The Airbus A320neo (New Engine Option) takes off during its first flight event in Colomiers near Toulouse, southwestern France.
Regis Duvignau | Reuters

Airlines are warring over wealthy travelers, spending millions on plush first-class cabins that look more like flying hotel rooms than seats on a commercial airliner.

But other carriers think the thriftiest travelers are worth billions.

The blockbuster deal at the Dubai Air Show was a monster order Wednesday from a private equity firm for 430 single-aisle Airbus jets. Indigo Partners signed the preliminary order, which includes planes for a host of budget airlines it's invested in, including Frontier Airlines. The order is worth nearly $50 billion at list prices, but deep discounts for an order of that size are customary.

The same day, low-cost carrier Flydubai and Boeing, inked a deal worth $27 billion for single-aisle 737 MAX planes.

No-frills air travel has grown worldwide, as passengers seek out the lowest fare in exchange for perks like food, free checked baggage and seat assignments, which used to all come with the cost of a ticket.

It's been a thorn in the side of some more traditional airlines that have been forced to compete with airlines that sometimes offer fares in the low-single digits. In response, these traditional airlines have offered their own rival bare-bones products, and tout how some passengers to pay more to avoid it.

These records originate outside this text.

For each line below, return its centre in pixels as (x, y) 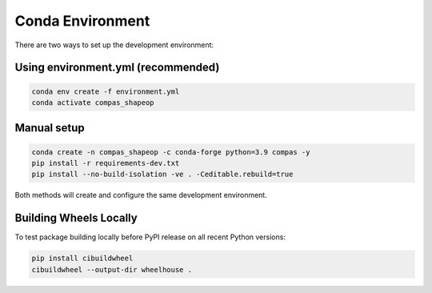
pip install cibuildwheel (82, 259)
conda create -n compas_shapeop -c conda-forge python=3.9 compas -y (171, 152)
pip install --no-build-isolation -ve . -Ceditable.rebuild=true (162, 175)
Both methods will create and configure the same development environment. (141, 195)
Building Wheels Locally (76, 218)
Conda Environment (82, 21)
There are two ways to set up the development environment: (114, 45)
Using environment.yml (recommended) (117, 68)

But Indigo's deal shows the strength of budget airlines are gaining worldwide as record numbers of travelers take to the skies. Indigo has stakes in Hungary-based Wizz Air, Mexico's Volaris, and Chile's Jetsmart.

Investors have taken notice of travelers' price sensitivity.

Warren Buffett, who long shunned investments in airlines only to take a large stake in the biggest four U.S. carriers last year, recently noted travelers remain extremely price conscious, even if they are crammed in more closely-packed cabins.

Cabins "may become like cattle cars ... but a significant percentage would rather be treated that way and fly for X" than have far more legroom and have all kinds of things and travel for X plus 25 percent," he told CNBC in May.